# Feature Engineering for Credit Risk Modeling

## Objective
The goal of this notebook is to transform raw borrower information into meaningful behavioral features that reflect repayment capacity and credit risk.

In [1]:
import pandas as pd
import numpy as np

In [2]:
df = pd.read_csv("../data/raw/lendingclub.csv")

  df = pd.read_csv("../data/raw/lendingclub.csv")


In [3]:
valid_status = ["Fully Paid", "Charged Off"]

df = df[df["loan_status"].isin(valid_status)].copy()

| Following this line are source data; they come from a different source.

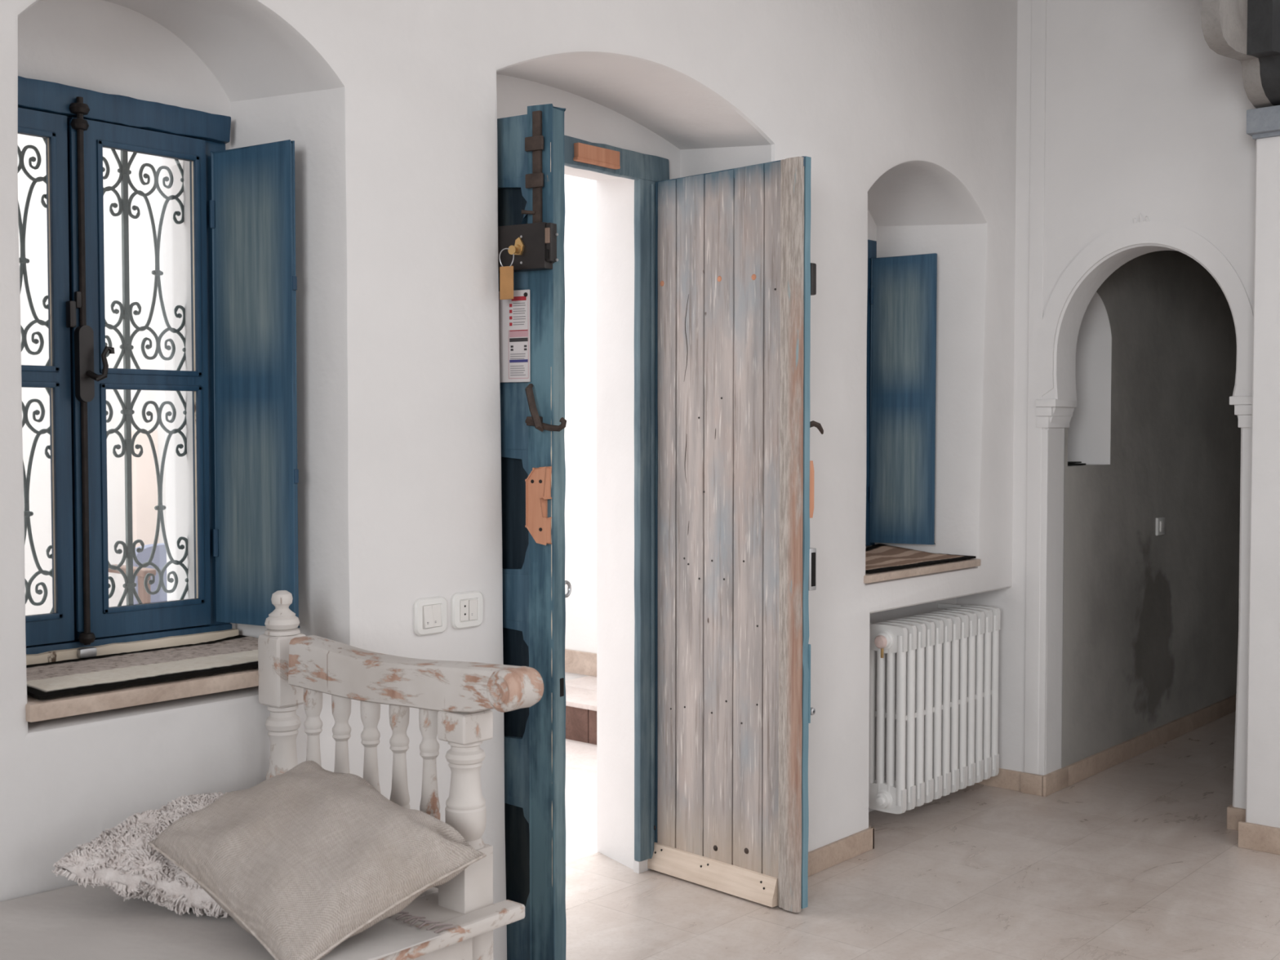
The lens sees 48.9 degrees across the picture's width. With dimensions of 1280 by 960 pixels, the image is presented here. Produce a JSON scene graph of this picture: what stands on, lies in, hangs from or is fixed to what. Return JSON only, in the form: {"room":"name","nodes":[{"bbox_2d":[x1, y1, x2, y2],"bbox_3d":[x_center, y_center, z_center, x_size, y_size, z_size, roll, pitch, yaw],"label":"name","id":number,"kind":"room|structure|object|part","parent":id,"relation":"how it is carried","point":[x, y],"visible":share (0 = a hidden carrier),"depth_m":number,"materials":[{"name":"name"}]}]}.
{"room":"traditional dwelling","nodes":[
{"label":"traditional dwelling","id":0,"kind":"room"},
{"bbox_2d":[18,133,166,615],"bbox_3d":[-2.567,-0.316,7.495,0.150,3.100,10.000,2,3,41],"label":"wall","id":1,"kind":"structure","parent":0,"point":[141,246],"depth_m":7.20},
{"bbox_2d":[131,430,159,547],"bbox_3d":[-2.583,0.489,7.359,0.060,1.500,0.130,2,3,41],"label":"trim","id":2,"kind":"structure","parent":1,"relation":"attached to","point":[144,485],"depth_m":7.31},
{"bbox_2d":[0,0,1017,959],"bbox_3d":[-1.437,-0.333,2.618,0.670,3.520,8.500,2,3,41],"label":"wall","id":3,"kind":"structure","parent":0,"point":[904,112],"depth_m":3.32,"materials":[{"name":"white paint"}]},
{"bbox_2d":[18,144,48,355],"bbox_3d":[-1.312,-0.495,3.040,0.017,0.449,0.060,2,3,41],"label":"window grille","id":4,"kind":"object","parent":3,"relation":"in","point":[24,260],"depth_m":3.03,"materials":[{"name":"black metal"}]},
{"bbox_2d":[22,398,52,605],"bbox_3d":[-1.312,0.048,3.059,0.017,0.448,0.059,2,3,41],"label":"window grille","id":5,"kind":"object","parent":3,"relation":"in","point":[28,513],"depth_m":3.05,"materials":[{"name":"black metal"}]},
{"bbox_2d":[17,76,239,665],"bbox_3d":[-1.092,-0.215,2.945,0.114,1.176,0.571,2,3,41],"label":"window","id":6,"kind":"structure","parent":3,"relation":"in","point":[76,124],"depth_m":2.91,"materials":[{"name":"blue paint"}]},
{"bbox_3d":[-1.138,-0.219,2.881,0.013,1.117,0.012,2,3,41],"label":"bolt rod","id":7,"kind":"part","parent":6,"relation":"part of","materials":[{"name":"metal"}]},
{"bbox_3d":[-1.100,-0.237,2.871,0.055,0.073,0.029,-1,2,-14],"label":"handle","id":8,"kind":"part","parent":6,"relation":"part of","materials":[{"name":"black metal"}]},
{"bbox_3d":[-1.111,0.357,2.982,0.062,0.029,0.571,2,3,41],"label":"sill","id":9,"kind":"part","parent":6,"relation":"part of","materials":[{"name":"beige paint"}]},
{"bbox_2d":[208,139,299,627],"bbox_3d":[-0.841,-0.204,3.078,0.229,1.047,0.034,1,2,28],"label":"window shutter","id":10,"kind":"object","parent":6,"relation":"attached to","point":[252,205],"visible":0.98,"depth_m":3.07,"materials":[{"name":"paint"}]},
{"bbox_3d":[-0.742,-0.422,3.021,0.007,0.030,0.013,1,2,28],"label":"catch plate","id":11,"kind":"part","parent":10,"relation":"part of","materials":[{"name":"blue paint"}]},
{"bbox_3d":[-0.742,-0.008,3.035,0.007,0.030,0.013,1,2,28],"label":"catch plate","id":12,"kind":"part","parent":10,"relation":"part of","materials":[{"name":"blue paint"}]},
{"bbox_2d":[25,667,258,722],"bbox_3d":[-0.971,0.403,2.912,0.344,0.033,0.756,2,3,41],"label":"trim","id":13,"kind":"structure","parent":3,"relation":"attached to","point":[37,710],"depth_m":2.67,"materials":[{"name":"beige stone"}]},
{"bbox_2d":[26,635,257,699],"bbox_3d":[-0.974,0.372,2.879,0.296,0.024,0.662,2,3,41],"label":"mat","id":14,"kind":"object","parent":13,"relation":"on","point":[49,680],"visible":0.81,"depth_m":2.82,"materials":[{"name":"beige fabric"}]},
{"bbox_2d":[102,148,186,370],"bbox_3d":[-1.141,-0.500,3.238,0.017,0.491,0.201,2,3,41],"label":"window grille","id":15,"kind":"object","parent":3,"relation":"in","point":[126,316],"depth_m":3.22,"materials":[{"name":"black metal"}]},
{"bbox_2d":[106,389,188,606],"bbox_3d":[-1.141,0.039,3.257,0.017,0.491,0.201,2,3,41],"label":"window grille","id":16,"kind":"object","parent":3,"relation":"in","point":[127,411],"depth_m":3.24,"materials":[{"name":"black metal"}]},
{"bbox_2d":[413,595,446,635],"bbox_3d":[-0.477,0.312,3.227,0.017,0.085,0.095,2,3,41],"label":"light switch","id":17,"kind":"object","parent":3,"relation":"attached to","point":[429,614],"visible":1,"depth_m":3.22,"materials":[{"name":"white plastic"}]},
{"bbox_2d":[450,591,483,629],"bbox_3d":[-0.405,0.306,3.314,0.013,0.085,0.095,2,3,41],"label":"power socket","id":18,"kind":"object","parent":3,"relation":"attached to","point":[466,607],"visible":1,"depth_m":3.31,"materials":[{"name":"white plastic"}]},
{"bbox_2d":[564,136,670,873],"bbox_3d":[-0.312,0.129,4.053,0.052,2.275,1.240,2,3,41],"label":"door frame","id":19,"kind":"structure","parent":3,"relation":"in","point":[646,169],"depth_m":4.42,"materials":[{"name":"blue paint"}]},
{"bbox_2d":[496,103,571,959],"bbox_3d":[-0.413,0.186,3.517,0.601,2.167,0.144,1,2,31],"label":"door leaf","id":20,"kind":"structure","parent":19,"relation":"attached to","point":[531,187],"depth_m":3.40,"materials":[{"name":"blue paint"}]},
{"bbox_2d":[498,245,516,299],"bbox_3d":[-0.308,-0.491,3.343,0.046,0.127,0.030,1,2,31],"label":"tag","id":21,"kind":"object","parent":20,"relation":"hanging from","point":[506,273],"visible":1,"depth_m":3.33,"materials":[{"name":"gold metal"}]},
{"bbox_3d":[-0.429,-0.805,3.495,0.421,0.152,0.048,1,2,31],"label":"rail","id":22,"kind":"part","parent":20,"relation":"part of","materials":[{"name":"blue paint"}]},
{"bbox_3d":[-0.427,-0.666,3.503,0.420,0.147,0.012,1,2,31],"label":"panel","id":23,"kind":"part","parent":20,"relation":"part of","materials":[{"name":"paint"}]},
{"bbox_3d":[-0.429,-0.532,3.504,0.420,0.140,0.049,1,2,31],"label":"rail","id":24,"kind":"part","parent":20,"relation":"part of","materials":[{"name":"blue paint"}]},
{"bbox_3d":[-0.429,-0.162,3.517,0.421,0.174,0.048,1,2,31],"label":"rail","id":25,"kind":"part","parent":20,"relation":"part of","materials":[{"name":"blue paint"}]},
{"bbox_2d":[498,289,530,382],"bbox_3d":[-0.310,-0.346,3.401,0.107,0.221,0.008,1,2,31],"label":"notice","id":26,"kind":"object","parent":20,"relation":"attached to","point":[515,313],"visible":0.91,"depth_m":3.39,"materials":[{"name":"grey paper"}]},
{"bbox_2d":[510,302,525,375],"bbox_3d":[-0.294,-0.338,3.389,0.045,0.174,0.001,1,2,31],"label":"print","id":27,"kind":"object","parent":26,"relation":"attached to","point":[517,310],"depth_m":3.39,"materials":[{"name":"grey paper"}]},
{"bbox_3d":[-0.427,0.074,3.529,0.420,0.321,0.012,1,2,31],"label":"panel","id":28,"kind":"part","parent":20,"relation":"part of","materials":[{"name":"paint"}]},
{"bbox_3d":[-0.429,0.283,3.533,0.421,0.118,0.048,1,2,31],"label":"rail","id":29,"kind":"part","parent":20,"relation":"part of","materials":[{"name":"blue paint"}]},
{"bbox_3d":[-0.427,0.490,3.544,0.420,0.318,0.012,1,2,31],"label":"panel","id":30,"kind":"part","parent":20,"relation":"part of","materials":[{"name":"paint"}]},
{"bbox_3d":[-0.429,0.707,3.548,0.420,0.137,0.048,1,2,31],"label":"rail","id":31,"kind":"part","parent":20,"relation":"part of","materials":[{"name":"blue paint"}]},
{"bbox_3d":[-0.427,0.925,3.559,0.420,0.321,0.012,1,2,31],"label":"panel","id":32,"kind":"part","parent":20,"relation":"part of","materials":[{"name":"paint"}]},
{"bbox_3d":[-0.429,1.169,3.565,0.421,0.188,0.048,1,2,31],"label":"rail","id":33,"kind":"part","parent":20,"relation":"part of","materials":[{"name":"blue paint"}]},
{"bbox_3d":[-0.266,-0.636,3.347,0.032,0.011,0.010,0,2,-2],"label":"bolt knob","id":34,"kind":"part","parent":20,"relation":"part of","materials":[{"name":"brown metal"}]},
{"bbox_3d":[-0.251,-0.172,3.354,0.048,0.115,0.030,1,2,31],"label":"latch handle","id":35,"kind":"part","parent":20,"relation":"part of","materials":[{"name":"brown metal"}]},
{"bbox_2d":[647,155,823,912],"bbox_3d":[0.277,0.156,4.275,0.124,2.173,0.614,-2,3,-44],"label":"door leaf","id":36,"kind":"structure","parent":19,"relation":"attached to","point":[735,276],"depth_m":4.22,"materials":[{"name":"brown wood"}]},
{"bbox_3d":[0.489,0.258,4.088,0.032,0.123,0.033,-2,3,-44],"label":"strike plate","id":37,"kind":"part","parent":36,"relation":"part of","materials":[{"name":"silver metal"}]},
{"bbox_2d":[808,826,874,876],"bbox_3d":[0.549,1.204,4.526,0.114,0.072,0.590,2,3,41],"label":"baseboard","id":38,"kind":"structure","parent":3,"relation":"attached to","point":[824,857],"depth_m":4.55,"materials":[{"name":"stone"}]},
{"bbox_2d":[865,239,876,546],"bbox_3d":[0.669,-0.325,5.211,0.070,1.170,0.655,2,3,41],"label":"window","id":39,"kind":"structure","parent":3,"relation":"in","point":[872,245],"depth_m":5.40,"materials":[{"name":"blue paint"}]},
{"bbox_2d":[868,253,937,544],"bbox_3d":[0.997,-0.304,5.347,0.256,1.092,0.034,1,2,29],"label":"window shutter","id":40,"kind":"object","parent":3,"relation":"attached to","point":[904,288],"visible":1,"depth_m":5.34,"materials":[{"name":"paint"}]},
{"bbox_2d":[863,558,981,583],"bbox_3d":[0.842,0.313,5.088,0.442,0.026,0.800,2,3,41],"label":"trim","id":41,"kind":"structure","parent":3,"relation":"attached to","point":[944,566],"depth_m":4.91,"materials":[{"name":"beige stone"}]},
{"bbox_2d":[865,543,975,573],"bbox_3d":[0.863,0.279,5.084,0.380,0.044,0.745,2,3,41],"label":"mat","id":42,"kind":"object","parent":41,"relation":"on","point":[879,557],"visible":0.61,"depth_m":5.15,"materials":[{"name":"beige fabric"}]},
{"bbox_2d":[868,603,1000,813],"bbox_3d":[1.037,0.820,5.193,0.244,0.656,0.770,2,3,41],"label":"radiator","id":43,"kind":"object","parent":3,"relation":"attached to","point":[940,669],"visible":0.98,"depth_m":5.05,"materials":[{"name":"white metal"}]},
{"bbox_2d":[564,173,596,680],"bbox_3d":[-0.267,-0.908,7.245,3.630,4.300,0.340,2,3,41],"label":"wall","id":44,"kind":"structure","parent":0,"point":[580,193],"depth_m":7.06,"materials":[{"name":"white paint"}]},
{"bbox_2d":[564,648,596,676],"bbox_3d":[-0.347,0.919,7.140,3.530,0.113,0.027,2,3,41],"label":"trim","id":45,"kind":"structure","parent":44,"relation":"attached to","point":[579,662],"depth_m":7.08,"materials":[{"name":"beige stone"}]},
{"bbox_2d":[564,675,596,711],"bbox_3d":[0.070,1.012,6.424,1.300,0.022,0.585,2,3,41],"label":"step","id":46,"kind":"structure","parent":44,"relation":"attached to","point":[580,692],"depth_m":6.59,"materials":[{"name":"stone"}]},
{"bbox_2d":[565,705,596,744],"bbox_3d":[0.072,1.102,6.430,1.300,0.160,0.578,2,3,41],"label":"trim","id":47,"kind":"structure","parent":44,"relation":"attached to","point":[580,723],"depth_m":6.34,"materials":[{"name":"brown wood"}]},
{"bbox_2d":[564,711,1279,959],"bbox_3d":[-0.163,1.318,4.022,13.500,0.120,12.200,2,3,41],"label":"floor","id":48,"kind":"structure","parent":0,"point":[1138,858],"depth_m":4.31,"materials":[{"name":"beige stone"}]},
{"bbox_2d":[108,542,167,604],"bbox_3d":[-2.128,0.740,6.664,0.552,0.852,0.690,2,3,41],"label":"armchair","id":49,"kind":"object","parent":48,"relation":"on","point":[159,558],"visible":0.19,"depth_m":6.69,"materials":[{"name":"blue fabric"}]},
{"bbox_3d":[-2.322,0.411,6.410,0.350,0.033,0.070,2,3,41],"label":"arm","id":50,"kind":"part","parent":49,"relation":"part of","materials":[{"name":"brown wood"}]},
{"bbox_3d":[-2.228,0.801,6.343,0.056,0.752,0.053,2,3,41],"label":"leg","id":51,"kind":"part","parent":49,"relation":"part of","materials":[{"name":"brown wood"}]},
{"bbox_3d":[-2.274,0.524,6.809,0.132,0.430,0.400,2,3,41],"label":"backrest","id":52,"kind":"part","parent":49,"relation":"part of","materials":[{"name":"blue fabric"}]},
{"bbox_2d":[257,590,543,959],"bbox_3d":[-1.153,0.797,1.885,0.754,1.073,2.202,2,3,41],"label":"bench","id":53,"kind":"object","parent":48,"relation":"on","point":[455,700],"visible":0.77,"depth_m":2.57,"materials":[{"name":"white paint"}]},
{"bbox_2d":[0,881,456,959],"bbox_3d":[-1.220,0.775,1.850,0.688,0.018,2.022,2,3,41],"label":"seat cover","id":54,"kind":"object","parent":53,"relation":"on","point":[76,922],"visible":0.48,"depth_m":2.34,"materials":[{"name":"grey fabric"}]},
{"bbox_2d":[52,791,230,918],"bbox_3d":[-0.769,0.663,2.536,0.418,0.158,0.352,0,2,12],"label":"fluffy cushion","id":55,"kind":"object","parent":54,"relation":"on","point":[122,860],"visible":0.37,"depth_m":2.41,"materials":[{"name":"white fabric"}]},
{"bbox_2d":[147,760,486,959],"bbox_3d":[-0.548,0.631,2.389,0.436,0.241,0.375,2,3,41],"label":"cushion","id":56,"kind":"object","parent":54,"relation":"on","point":[305,859],"visible":1,"depth_m":2.29,"materials":[{"name":"beige fabric"}]},
{"bbox_3d":[-0.730,0.800,2.894,0.076,0.996,0.076,2,3,41],"label":"post","id":57,"kind":"part","parent":53,"relation":"part of","materials":[{"name":"white paint"}]},
{"bbox_3d":[-0.941,0.800,1.702,0.050,0.028,2.202,2,3,41],"label":"seat rail","id":58,"kind":"part","parent":53,"relation":"part of","materials":[{"name":"white paint"}]},
{"bbox_3d":[-0.312,0.861,2.535,0.074,0.900,0.074,2,3,41],"label":"post","id":59,"kind":"part","parent":53,"relation":"part of","materials":[{"name":"white paint"}]},
{"bbox_2d":[955,0,1256,808],"bbox_3d":[1.932,-0.432,5.132,1.660,3.500,0.188,2,3,41],"label":"wall","id":60,"kind":"structure","parent":0,"point":[1133,141],"depth_m":5.23,"materials":[{"name":"white paint"}]},
{"bbox_2d":[974,766,1068,796],"bbox_3d":[1.465,1.163,5.584,0.398,0.078,0.208,2,3,41],"label":"baseboard","id":61,"kind":"structure","parent":60,"relation":"attached to","point":[1045,785],"depth_m":5.46,"materials":[{"name":"stone"}]},
{"bbox_2d":[1035,399,1076,427],"bbox_3d":[1.602,-0.255,5.422,0.081,0.109,0.197,2,3,41],"label":"trim","id":62,"kind":"structure","parent":60,"relation":"attached to","point":[1044,407],"depth_m":5.36,"materials":[{"name":"white paint"}]},
{"bbox_2d":[1067,292,1111,466],"bbox_3d":[1.488,-0.424,5.901,0.824,0.712,0.415,2,3,41],"label":"niche","id":63,"kind":"object","parent":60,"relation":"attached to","point":[1090,424],"depth_m":5.83,"materials":[{"name":"white paint"}]},
{"bbox_2d":[1067,461,1085,466],"bbox_3d":[1.635,-0.067,5.651,0.230,0.014,0.210,2,3,41],"label":"folder","id":64,"kind":"object","parent":63,"relation":"on","point":[1069,463],"visible":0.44,"depth_m":5.60,"materials":[{"name":"black"}]},
{"bbox_2d":[1226,804,1245,831],"bbox_3d":[2.170,1.185,4.982,0.119,0.078,0.199,2,3,41],"label":"baseboard","id":65,"kind":"structure","parent":60,"relation":"attached to","point":[1234,815],"depth_m":4.93,"materials":[{"name":"stone"}]},
{"bbox_2d":[1200,0,1273,108],"bbox_3d":[1.683,-1.676,4.184,0.055,0.948,1.420,2,3,41],"label":"arch","id":66,"kind":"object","parent":60,"relation":"attached to","point":[1224,22],"depth_m":4.32,"materials":[{"name":"white paint"}]},
{"bbox_2d":[1229,395,1252,427],"bbox_3d":[2.145,-0.238,4.954,0.081,0.109,0.197,2,3,41],"label":"trim","id":67,"kind":"structure","parent":60,"relation":"attached to","point":[1243,404],"depth_m":4.88,"materials":[{"name":"white paint"}]},
{"bbox_2d":[1246,105,1279,140],"bbox_3d":[2.592,-1.160,4.352,1.275,0.094,0.365,2,3,41],"label":"trim","id":68,"kind":"structure","parent":60,"relation":"attached to","point":[1261,122],"depth_m":4.60,"materials":[{"name":"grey stone"}]},
{"bbox_2d":[1246,0,1279,106],"bbox_3d":[2.059,-1.688,4.520,0.075,0.948,0.420,2,3,41],"label":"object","id":69,"kind":"structure","parent":60,"relation":"attached to","point":[1263,43],"depth_m":4.39,"materials":[{"name":"grey stone"}]},
{"bbox_2d":[1061,250,1240,768],"bbox_3d":[2.346,-0.073,6.276,0.001,2.700,2.135,2,3,41],"label":"wall","id":70,"kind":"structure","parent":0,"point":[1150,620],"depth_m":6.19,"materials":[{"name":"grey paint"}]},
{"bbox_2d":[1066,693,1236,786],"bbox_3d":[2.362,1.137,6.329,0.016,0.078,2.100,2,3,41],"label":"baseboard","id":71,"kind":"structure","parent":70,"relation":"attached to","point":[1079,771],"depth_m":6.14,"materials":[{"name":"stone"}]},
{"bbox_2d":[1155,516,1164,535],"bbox_3d":[2.300,0.204,6.219,0.018,0.080,0.090,2,3,41],"label":"wall switch","id":72,"kind":"object","parent":70,"relation":"attached to","point":[1160,522],"visible":1,"depth_m":6.20,"materials":[{"name":"white plastic"}]},
{"bbox_2d":[1245,136,1279,827],"bbox_3d":[2.742,0.106,4.556,1.256,2.465,0.728,2,3,41],"label":"wall pillar","id":73,"kind":"structure","parent":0,"point":[1263,736],"depth_m":4.66,"materials":[{"name":"white paint"}]},
{"bbox_2d":[1238,821,1279,854],"bbox_3d":[2.494,1.204,4.320,1.272,0.086,0.018,2,3,41],"label":"baseboard","id":74,"kind":"structure","parent":73,"relation":"attached to","point":[1251,836],"depth_m":4.68,"materials":[{"name":"stone"}]}
]}

df["default"] = np.where(df["loan_status"] == "Charged Off", 1, 0)

In [4]:
df = df[
    [
        "loan_amnt",
        "term",
        "int_rate",
        "annual_inc",
        "dti",
        "fico_range_low",
        "fico_range_high",
        "revol_util",
        "emp_length",
        "default"
    ]
]


In [5]:
df["term"] = df["term"].str.extract(r"(\d+)").astype(int)

In [6]:
df["fico_avg"] = (df["fico_range_low"] + df["fico_range_high"]) / 2

df = df.drop(columns=["fico_range_low", "fico_range_high"])

In [7]:
df.loc[df["annual_inc"] == 0, "annual_inc"] = np.nan


In [8]:
df["loan_to_income"] = df["loan_amnt"] / df["annual_inc"]


In [9]:
df["revol_util"] = df["revol_util"].clip(upper=100)

In [10]:
df["revol_util"] = df["revol_util"].fillna(df["revol_util"].median())

In [11]:
df["emp_length"] = df["emp_length"].replace({
    "10+ years": 10,
    "< 1 year": 0,
    "1 year": 1,
    "2 years": 2,
    "3 years": 3,
    "4 years": 4,
    "5 years": 5,
    "6 years": 6,
    "7 years": 7,
    "8 years": 8,
    "9 years": 9
})

df["emp_length"] = pd.to_numeric(df["emp_length"])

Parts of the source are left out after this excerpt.